Understanding state


One of the greatest underlying assumptions about dbt is that its operations should be stateless and idempotent. That is, it doesn't matter how many times a model has been run before, or if it has ever been run before. It doesn't matter if you run it once or a thousand times. Given the same raw data, you can expect the same transformed result. A given run of dbt doesn't need to "know" about any other run; it just needs to know about the code in the project and the objects in your database as they exist right now.

That said, dbt does store "state"—a detailed, point-in-time view of project resources, database objects, and invocation results—in the form of its artifacts. If you choose, dbt can use these artifacts to inform certain operations.

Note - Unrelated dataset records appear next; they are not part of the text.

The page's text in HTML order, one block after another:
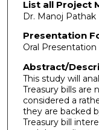
List all Project
Dr. Manoj Pathak
Presentation
Oral Presentation
Abstract/
This study will
Treasury bills are
considered a
they are backed
Treasury bill
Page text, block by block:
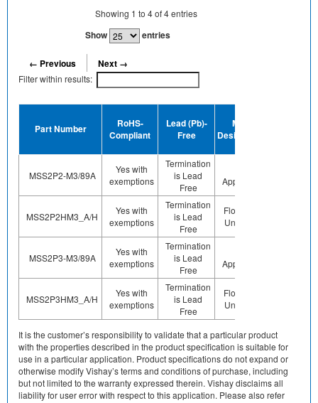
Showing 1 to 4of4entries
Show entries
← Previous Next →
Filter within results:
Part Number
RoHS-
Compliant
Lead (Pb)-
Free
MSL
Designation
MSS2P2-M3/89A
Yes with
exemptions
Termination
is Lead
Free
Applicable
MSS2P2HM3_A/H
Yes with
exemptions
Termination
is Lead
Free
Floor Life-
Unlimited
MSS2P3-M3/89A
Yes with
exemptions
Termination
is Lead
Free
Applicable
MSS2P3HM3_A/H
Yes with
exemptions
Termination
is Lead
Free
Floor Life-
Unlimited
It is the customer’s responsibility to validate that a particular product
with the properties described in the product specification is suitable for
use in a particular application. Product specifications do not expand or
otherwise modify Vishay’s terms and conditions of purchase, including
but not limited to the warranty expressed therein. Vishay disclaims all
liability for user error with respect to this application. Please also refer
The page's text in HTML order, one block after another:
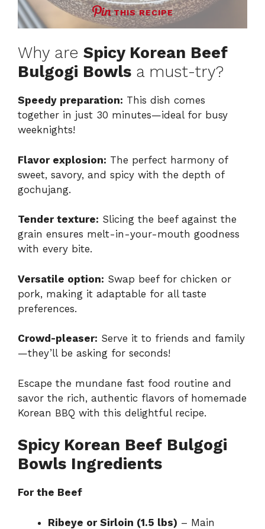
THIS RECIPE
Why are Spicy Korean Beef
Bulgogi Bowls a must-try?
Speedy preparation: This dish comes
together in just 30 minutes—ideal for busy
weeknights!
Flavor explosion: The perfect harmony of
sweet, savory, and spicy with the depth of
gochujang.
Tender texture: Slicing the beef against the
grain ensures melt-in-your-mouth goodness
with every bite.
Versatile option: Swap beef for chicken or
pork, making it adaptable for all taste
preferences.
Crowd-pleaser: Serve it to friends and family
—they’ll be asking for seconds!
Escape the mundane fast food routine and
savor the rich, authentic flavors of homemade
Korean BBQ with this delightful recipe.
Spicy Korean Beef Bulgogi
Bowls Ingredients
For the Beef
Ribeye or Sirloin (1.5 lbs) – Main
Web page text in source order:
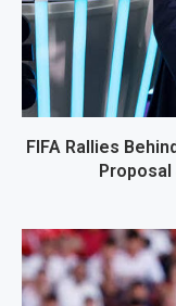
FIFA Rallies
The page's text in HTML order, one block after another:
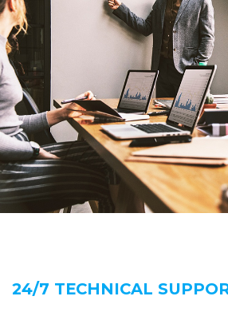
24/7 TECHNICAL
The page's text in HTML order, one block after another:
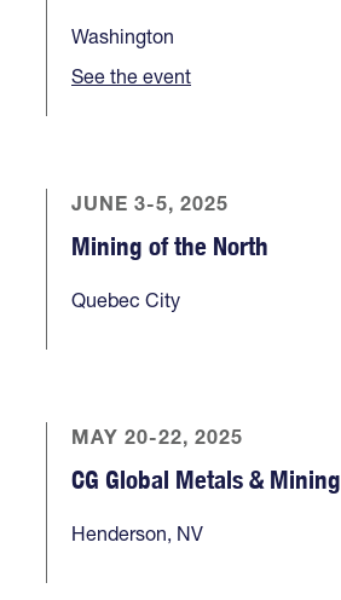
Washington
See the event
JUNE 3-5, 2025
Mining of the North
Quebec City
MAY 20-22, 2025
CG Global Metals & Mining
Henderson, NV
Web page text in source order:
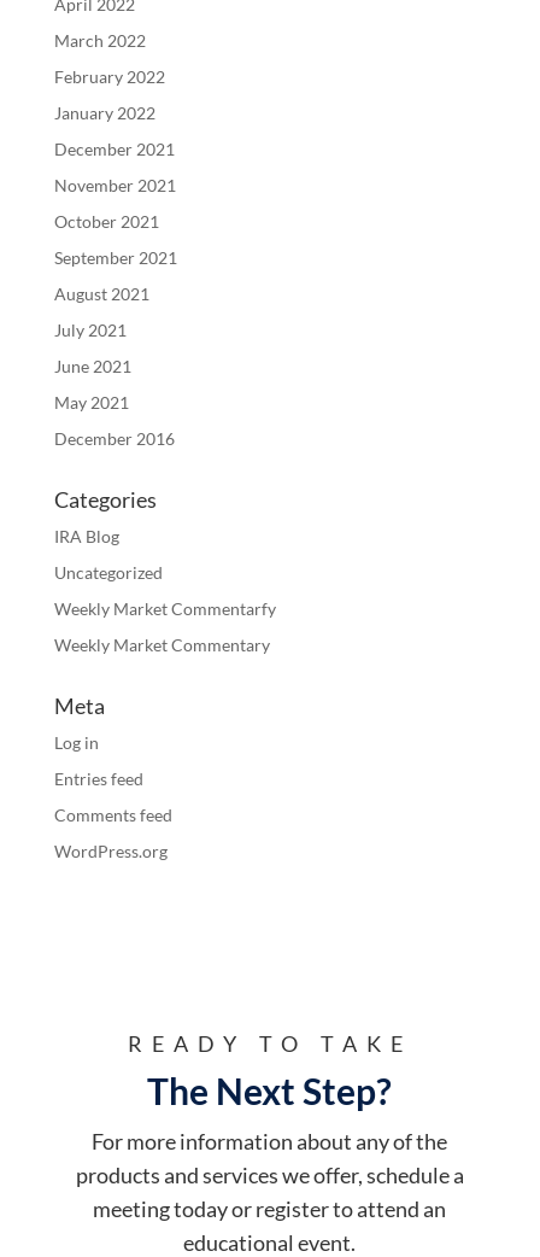
April 2022
March 2022
February 2022
January 2022
December 2021
November 2021
October 2021
September 2021
August 2021
July 2021
June 2021
May 2021
December 2016
Categories
IRA Blog
Uncategorized
Weekly Market Commentarfy
Weekly Market Commentary
Meta
Log in
Entries feed
Comments feed
WordPress.org
READY TO TAKE
The Next Step?
For more information about any of the
products and services we offer, schedule a
meeting today or register to attend an
educational event.
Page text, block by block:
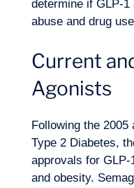
determine if GLP-1
abuse and drug
Current
Agonists
Following the
Type 2 Diabetes,
approvals for
and obesity.
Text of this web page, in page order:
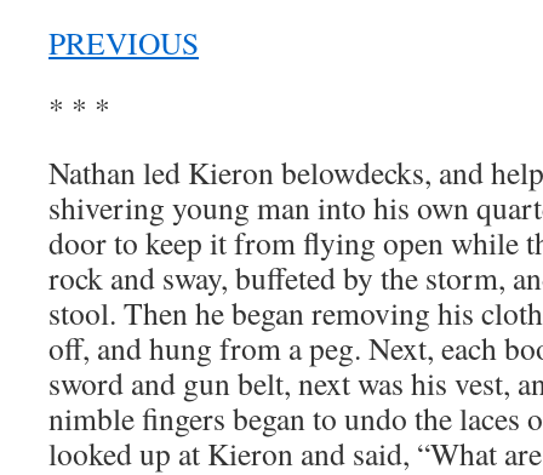
PREVIOUS
* * *
Nathan led Kieron belowdecks, and
shivering young man into his own
door to keep it from flying open while
rock and sway, buffeted by the storm,
stool. Then he began removing his
off, and hung from a peg. Next, each
sword and gun belt, next was his vest,
nimble fingers began to undo the laces
looked up at Kieron and said, “What

Crucially, the operations themselves are still stateless and idempotent: given the same manifest and the same raw data, dbt will produce the same transformed result.

dbt can leverage artifacts from a prior invocation as long as their file path is passed to the --state flag. This is a prerequsite for:

  • The state: selector, whereby dbt can identify resources that are new or modified by comparing code in the current project against the state manifest.
  • Deferring to a previous run, whereby dbt can identify references to upstream, unselected models and "defer" them to the namespaces provided by the state manifest, instead of expecting them in the current run environment's namespace.

Together, these two features enable "slim CI". We expect to add more features in future releases that can leverage artifacts passed to the --state flag.


  • The --state artifacts must be of schema versions that are compatible with the currently running dbt version.
  • The path to state artifacts can be set via the --state flag or DBT_ARTIFACT_STATE_PATH environment variable. If both the flag and env var are provided, the flag takes precedence.